Turing Award goes to 2 pioneers of AI

Research by Andrew Barto, left, and Richard Sutton at UMass Amherst plays a key role in today’s AI systems.

By Cade Metz, New York Times

SAN FRANCISCO — In 1977, Andrew Barto, as a researcher at the University of Massachusetts Amherst began exploring a new theory that neurons behaved like hedonists. The basic idea was that the human brain was driven by billions of nerve cells that were each trying to maximize pleasure and minimize pain.

A year later, he was joined by another young researcher, Richard Sutton. Together, they worked to explain human intelligence using this simple concept and applied it to artificial intelligence. The result was "reinforcement learning," a way for AI systems to learn from the digital equivalent of pleasure and pain.

On Wednesday, the Association for Computing Machinery, the world's largest society of computing professionals, announced that Barto and Sutton had won this year's Turing Award for their work on reinforcement learning. The Turing Award, which was introduced in 1966, is often called the Nobel Prize of computing. The two scientists will share the $1 million prize that comes with the award.

Over the past decade, reinforcement learning has played a vital role in the rise of artificial intelligence, including breakthrough technologies such as Google's AlphaGo and OpenAI's ChatGPT. The techniques that powered these systems were rooted in the work of Barto and Sutton.

“They are the undisputed pioneers of reinforcement learning,’’ said Oren Etzioni, a professor emeritus of computer science at the University of Washington and founding CEO of the Allen Institute for Artificial Intelligence. “They generated the key ideas — and they wrote the book on the subject.’’

Their book, "Reinforcement Learning: An Introduction," which was published in 1998, remains the definitive exploration of an idea that many experts say is only beginning to realize its potential.

Psychologists have long studied the ways that humans and animals learn from their experiences. In the 1940s, the pioneering British computer scientist Alan Turing suggested that machines could learn in much the same way.

But it was Barto and Sutton who began exploring the mathematics of how this might work, building on a theory that A. Harry Klopf, a computer scientist working for the government, had proposed. Barto went on to build a lab at UMass Amherst dedicated to the idea, while Sutton founded a similar kind of lab at the University of Alberta in Canada.

“It is kind of an obvious idea when you’re talking about humans and animals,’’ said Sutton, who is also a research scientist at Keen Technologies, an AI startup, and a fellow at the Alberta Machine Intelligence Institute, one of Canada’s three national AI labs. “As we revived it, it was about machines.’’
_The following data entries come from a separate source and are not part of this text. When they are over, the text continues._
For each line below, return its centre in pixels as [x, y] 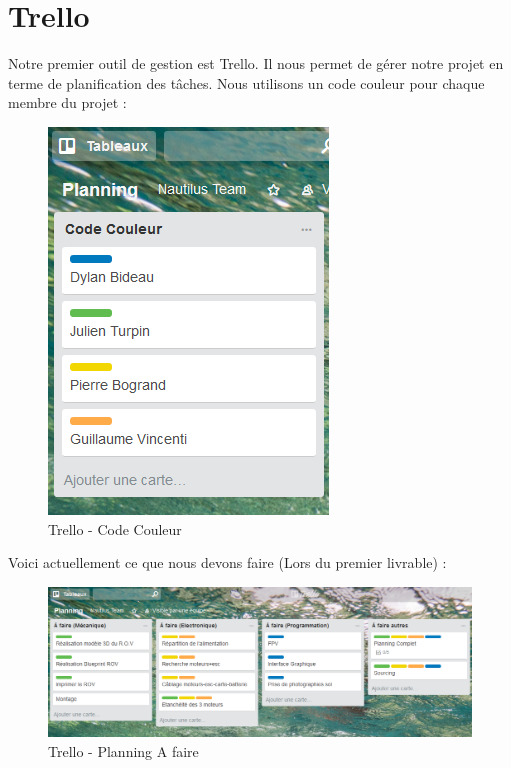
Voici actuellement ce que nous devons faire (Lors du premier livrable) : [227, 562]
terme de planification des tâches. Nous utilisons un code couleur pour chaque [246, 82]
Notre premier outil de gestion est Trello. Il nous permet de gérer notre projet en [256, 63]
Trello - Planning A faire [123, 750]
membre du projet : [67, 102]
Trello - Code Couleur [115, 528]
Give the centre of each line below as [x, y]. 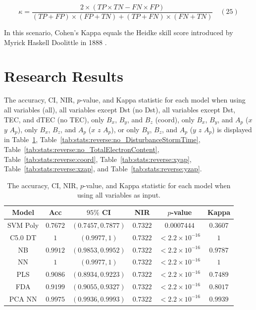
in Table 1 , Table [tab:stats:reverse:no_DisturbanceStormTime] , [102, 139]
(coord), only [175, 119]
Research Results [64, 76]
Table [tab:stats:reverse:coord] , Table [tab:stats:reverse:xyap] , [98, 159]
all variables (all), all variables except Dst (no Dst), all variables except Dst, [120, 109]
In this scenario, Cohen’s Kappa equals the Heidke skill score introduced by [119, 32]
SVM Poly [23, 225]
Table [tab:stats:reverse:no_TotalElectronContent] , [82, 149]
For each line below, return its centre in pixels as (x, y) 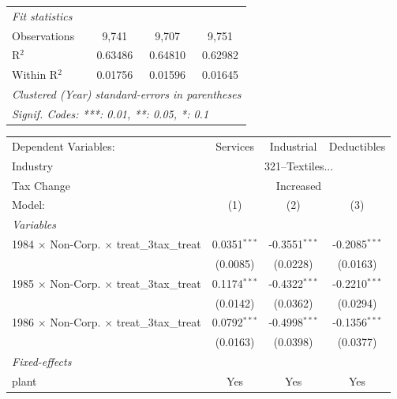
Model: (29, 205)
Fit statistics (42, 15)
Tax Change (41, 185)
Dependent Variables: (64, 145)
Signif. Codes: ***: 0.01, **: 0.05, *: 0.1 (110, 113)
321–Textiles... (299, 165)
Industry (33, 165)
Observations (43, 35)
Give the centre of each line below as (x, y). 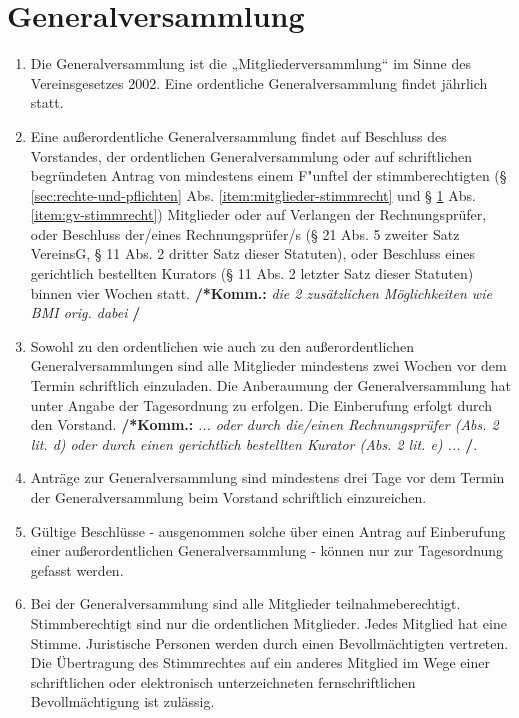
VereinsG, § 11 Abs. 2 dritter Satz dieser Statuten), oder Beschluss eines (252, 253)
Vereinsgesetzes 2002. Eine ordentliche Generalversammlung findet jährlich (259, 82)
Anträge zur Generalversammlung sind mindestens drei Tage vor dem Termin (267, 477)
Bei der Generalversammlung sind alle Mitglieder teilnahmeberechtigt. (245, 603)
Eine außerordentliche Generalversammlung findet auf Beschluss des (238, 135)
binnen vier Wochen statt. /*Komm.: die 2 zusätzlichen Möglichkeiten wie (261, 292)
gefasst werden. (77, 569)
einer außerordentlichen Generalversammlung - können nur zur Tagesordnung (267, 550)
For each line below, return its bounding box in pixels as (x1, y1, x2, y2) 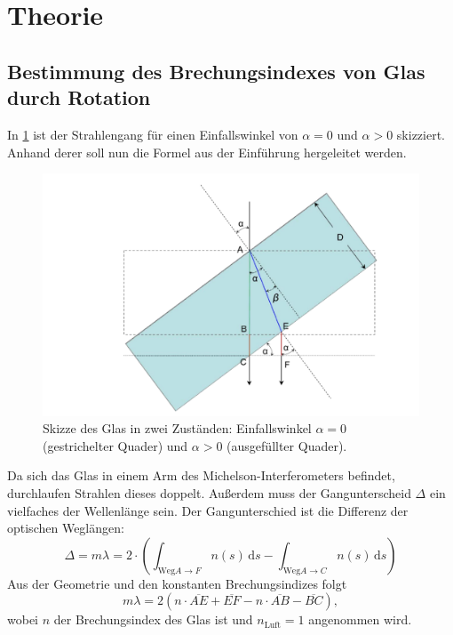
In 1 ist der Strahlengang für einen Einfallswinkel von (7, 125, 298, 143)
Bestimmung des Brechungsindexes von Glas (7, 57, 425, 84)
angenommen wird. (308, 610, 412, 629)
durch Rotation (7, 84, 151, 111)
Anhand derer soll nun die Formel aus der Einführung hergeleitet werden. (7, 142, 407, 161)
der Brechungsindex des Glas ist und (53, 610, 253, 629)
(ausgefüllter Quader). (226, 436, 347, 454)
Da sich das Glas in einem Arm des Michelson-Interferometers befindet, (7, 466, 395, 485)
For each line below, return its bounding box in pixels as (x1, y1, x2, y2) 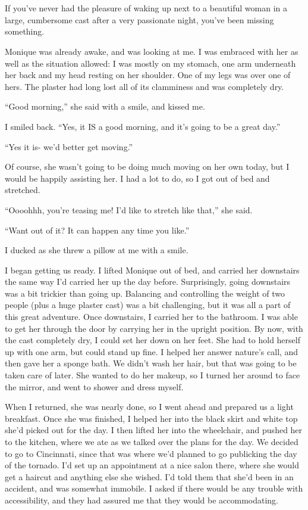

This remained an academic pursuit until the arrival of AlphaGo in 2016. Most experts believed that another 10 years would pass before anyone built an AI system that could beat the world's best players at the game of Go.

But during a match in Seoul, AlphaGo beat Lee Sedol, the best Go player of the past decade. The trick was that the system had played millions of games against itself, learning by trial and error. It learned which moves brought success (pleasure) and which brought failure (pain).

The Google team that built the system was led by David Silver, a researcher who had studied reinforcement learning under Sutton at the University of Alberta.

Many experts still question whether reinforcement learning could work outside of games. Game winnings are determined by points, which makes it easy for machines to distinguish between success and failure.

But reinforcement learning has also played an essential role in online chatbots.

Leading up to the release of ChatGPT in the fall of 2022, OpenAI hired hundreds of people to use an early version and provide precise suggestions that could hone its skills. They showed the chatbot how to respond to particular questions, rated its responses and corrected its mistakes. By analyzing those suggestions, ChatGPT learned to be a better chatbot.

Barto and Sutton say these systems hint at the ways machines will learn in the future. Eventually, they say, robots imbued with AI will learn from trial and error in the real world, as humans and animals do.

“Learning to control a body through reinforcement learning — that is a very natural thing,’’ Barto said.